··· Data extract

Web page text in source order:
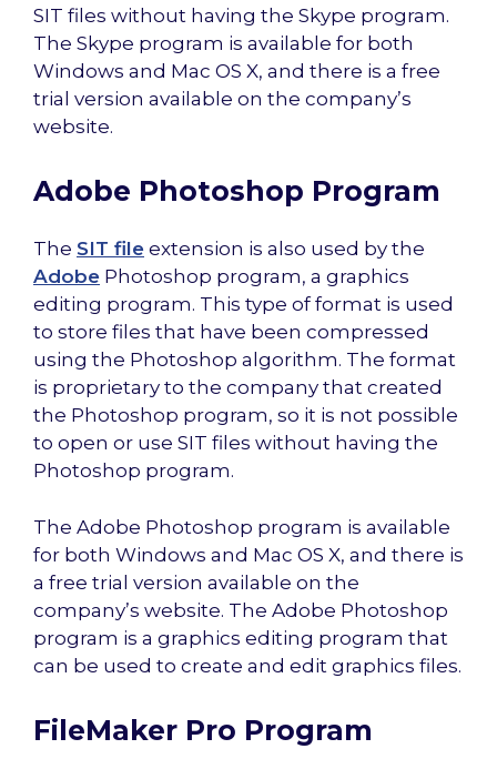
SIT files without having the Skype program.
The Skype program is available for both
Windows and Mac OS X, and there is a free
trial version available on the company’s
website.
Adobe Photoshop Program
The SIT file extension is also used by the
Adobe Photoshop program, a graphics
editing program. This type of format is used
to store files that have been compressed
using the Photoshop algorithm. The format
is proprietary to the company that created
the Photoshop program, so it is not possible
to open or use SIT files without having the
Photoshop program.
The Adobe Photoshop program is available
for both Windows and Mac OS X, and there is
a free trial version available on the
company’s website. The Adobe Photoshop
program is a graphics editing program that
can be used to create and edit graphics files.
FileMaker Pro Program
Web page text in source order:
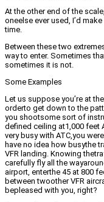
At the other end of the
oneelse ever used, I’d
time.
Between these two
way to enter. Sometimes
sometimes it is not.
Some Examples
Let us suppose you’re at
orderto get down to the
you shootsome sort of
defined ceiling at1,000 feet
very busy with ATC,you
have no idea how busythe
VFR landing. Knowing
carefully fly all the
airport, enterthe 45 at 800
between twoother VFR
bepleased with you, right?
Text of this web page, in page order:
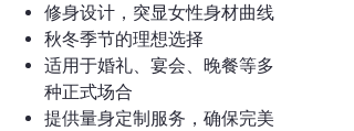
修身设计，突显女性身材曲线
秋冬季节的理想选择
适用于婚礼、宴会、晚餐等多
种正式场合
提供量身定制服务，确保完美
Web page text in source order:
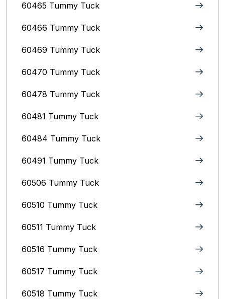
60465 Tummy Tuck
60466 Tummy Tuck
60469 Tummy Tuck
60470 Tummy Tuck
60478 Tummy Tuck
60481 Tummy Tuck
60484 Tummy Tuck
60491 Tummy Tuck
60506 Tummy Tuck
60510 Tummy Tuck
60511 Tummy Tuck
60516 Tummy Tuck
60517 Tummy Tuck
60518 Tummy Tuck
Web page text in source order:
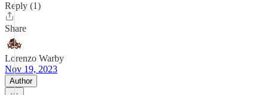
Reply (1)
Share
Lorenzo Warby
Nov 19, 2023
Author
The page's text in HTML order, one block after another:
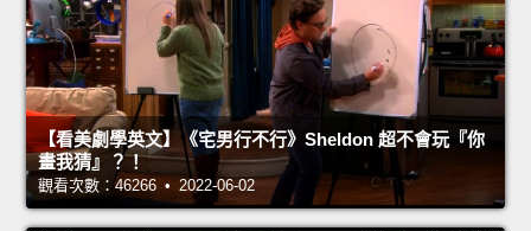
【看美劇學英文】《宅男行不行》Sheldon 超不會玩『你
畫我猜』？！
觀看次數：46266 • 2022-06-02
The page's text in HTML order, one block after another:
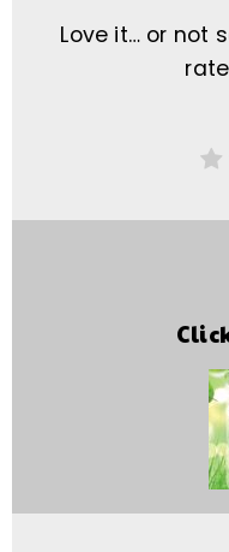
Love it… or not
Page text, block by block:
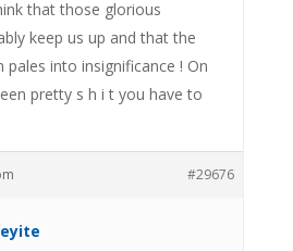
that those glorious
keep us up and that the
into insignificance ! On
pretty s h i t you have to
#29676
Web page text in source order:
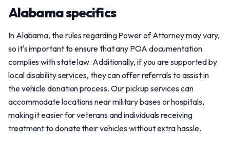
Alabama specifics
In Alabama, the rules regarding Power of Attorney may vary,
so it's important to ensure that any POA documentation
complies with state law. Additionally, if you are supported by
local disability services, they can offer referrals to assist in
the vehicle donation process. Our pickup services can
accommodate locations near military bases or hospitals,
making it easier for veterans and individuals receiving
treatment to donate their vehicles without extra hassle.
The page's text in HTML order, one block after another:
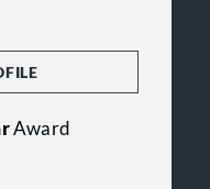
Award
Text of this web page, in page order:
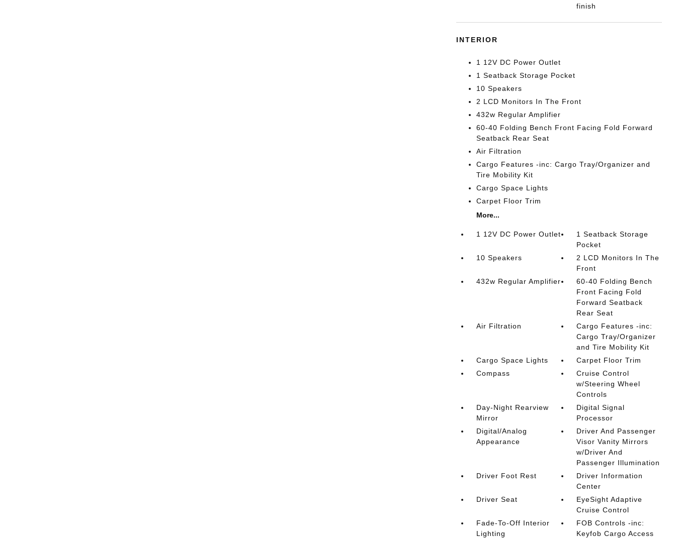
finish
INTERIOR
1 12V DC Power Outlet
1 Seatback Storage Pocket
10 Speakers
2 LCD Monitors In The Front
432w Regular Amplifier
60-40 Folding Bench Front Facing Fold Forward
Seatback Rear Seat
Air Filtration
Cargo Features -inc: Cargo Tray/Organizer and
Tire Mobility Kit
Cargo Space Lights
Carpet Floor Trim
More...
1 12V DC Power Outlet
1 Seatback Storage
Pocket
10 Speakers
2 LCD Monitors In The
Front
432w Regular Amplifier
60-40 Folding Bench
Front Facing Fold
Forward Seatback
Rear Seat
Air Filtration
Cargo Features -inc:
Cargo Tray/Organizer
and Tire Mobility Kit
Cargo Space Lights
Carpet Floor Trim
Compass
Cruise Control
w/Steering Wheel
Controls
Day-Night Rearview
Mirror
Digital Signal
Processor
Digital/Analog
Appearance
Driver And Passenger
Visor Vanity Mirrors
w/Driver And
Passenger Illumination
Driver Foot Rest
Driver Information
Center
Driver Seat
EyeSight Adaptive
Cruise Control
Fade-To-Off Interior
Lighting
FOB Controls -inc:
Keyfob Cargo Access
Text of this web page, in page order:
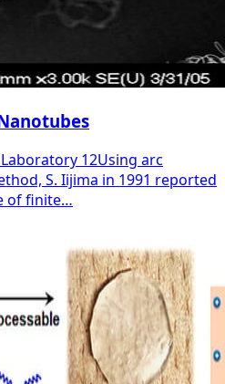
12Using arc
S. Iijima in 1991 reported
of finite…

······

> Task prompt
Pictures must be left out when the records are transcribed exactly.

> Result of the exercise
Web page text in source order:
SIT files without having the Skype program.
The Skype program is available for both
Windows and Mac OS X, and there is a free
trial version available on the company’s
website.
Adobe Photoshop Program
The SIT file extension is also used by the
Adobe Photoshop program, a graphics
editing program. This type of format is used
to store files that have been compressed
using the Photoshop algorithm. The format
is proprietary to the company that created
the Photoshop program, so it is not possible
to open or use SIT files without having the
Photoshop program.
The Adobe Photoshop program is available
for both Windows and Mac OS X, and there is
a free trial version available on the
company’s website. The Adobe Photoshop
program is a graphics editing program that
can be used to create and edit graphics files.
FileMaker Pro Program
Web page text in source order:
At the other end of the
oneelse ever used, I’d
time.
Between these two
way to enter. Sometimes
sometimes it is not.
Some Examples
Let us suppose you’re at
orderto get down to the
you shootsome sort of
defined ceiling at1,000 feet
very busy with ATC,you
have no idea how busythe
VFR landing. Knowing
carefully fly all the
airport, enterthe 45 at 800
between twoother VFR
bepleased with you, right?
Text of this web page, in page order:
修身设计，突显女性身材曲线
秋冬季节的理想选择
适用于婚礼、宴会、晚餐等多
种正式场合
提供量身定制服务，确保完美
Web page text in source order:
60465 Tummy Tuck
60466 Tummy Tuck
60469 Tummy Tuck
60470 Tummy Tuck
60478 Tummy Tuck
60481 Tummy Tuck
60484 Tummy Tuck
60491 Tummy Tuck
60506 Tummy Tuck
60510 Tummy Tuck
60511 Tummy Tuck
60516 Tummy Tuck
60517 Tummy Tuck
60518 Tummy Tuck
Web page text in source order:
Reply (1)
Share
Lorenzo Warby
Nov 19, 2023
Author
The page's text in HTML order, one block after another:
【看美劇學英文】《宅男行不行》Sheldon 超不會玩『你
畫我猜』？！
觀看次數：46266 • 2022-06-02
The page's text in HTML order, one block after another:
Love it… or not
Page text, block by block:
that those glorious
keep us up and that the
into insignificance ! On
pretty s h i t you have to
#29676
Web page text in source order:
Alabama specifics
In Alabama, the rules regarding Power of Attorney may vary,
so it's important to ensure that any POA documentation
complies with state law. Additionally, if you are supported by
local disability services, they can offer referrals to assist in
the vehicle donation process. Our pickup services can
accommodate locations near military bases or hospitals,
making it easier for veterans and individuals receiving
treatment to donate their vehicles without extra hassle.
The page's text in HTML order, one block after another:
Award
Text of this web page, in page order:
finish
INTERIOR
1 12V DC Power Outlet
1 Seatback Storage Pocket
10 Speakers
2 LCD Monitors In The Front
432w Regular Amplifier
60-40 Folding Bench Front Facing Fold Forward
Seatback Rear Seat
Air Filtration
Cargo Features -inc: Cargo Tray/Organizer and
Tire Mobility Kit
Cargo Space Lights
Carpet Floor Trim
More...
1 12V DC Power Outlet
1 Seatback Storage
Pocket
10 Speakers
2 LCD Monitors In The
Front
432w Regular Amplifier
60-40 Folding Bench
Front Facing Fold
Forward Seatback
Rear Seat
Air Filtration
Cargo Features -inc:
Cargo Tray/Organizer
and Tire Mobility Kit
Cargo Space Lights
Carpet Floor Trim
Compass
Cruise Control
w/Steering Wheel
Controls
Day-Night Rearview
Mirror
Digital Signal
Processor
Digital/Analog
Appearance
Driver And Passenger
Visor Vanity Mirrors
w/Driver And
Passenger Illumination
Driver Foot Rest
Driver Information
Center
Driver Seat
EyeSight Adaptive
Cruise Control
Fade-To-Off Interior
Lighting
FOB Controls -inc:
Keyfob Cargo Access
Text of this web page, in page order:
12Using arc
S. Iijima in 1991 reported
of finite…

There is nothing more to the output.